Exercise directions >> Count the lines below that include the word "Edwin" and write that number alone.

Available data >>
:::::

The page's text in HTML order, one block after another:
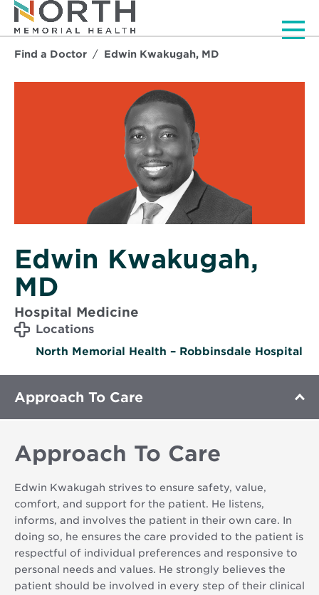
Find a Doctor Edwin Kwakugah, MD
Edwin Kwakugah,
MD
Hospital Medicine
Locations
North Memorial Health – Robbinsdale Hospital
Approach To Care
Approach To Care
Edwin Kwakugah strives to ensure safety, value,
comfort, and support for the patient. He listens,
informs, and involves the patient in their own care. In
doing so, he ensures the care provided to the patient is
respectful of individual preferences and responsive to
personal needs and values. He strongly believes the
patient should be involved in every step of their clinical

:::::

Exercise response >> 3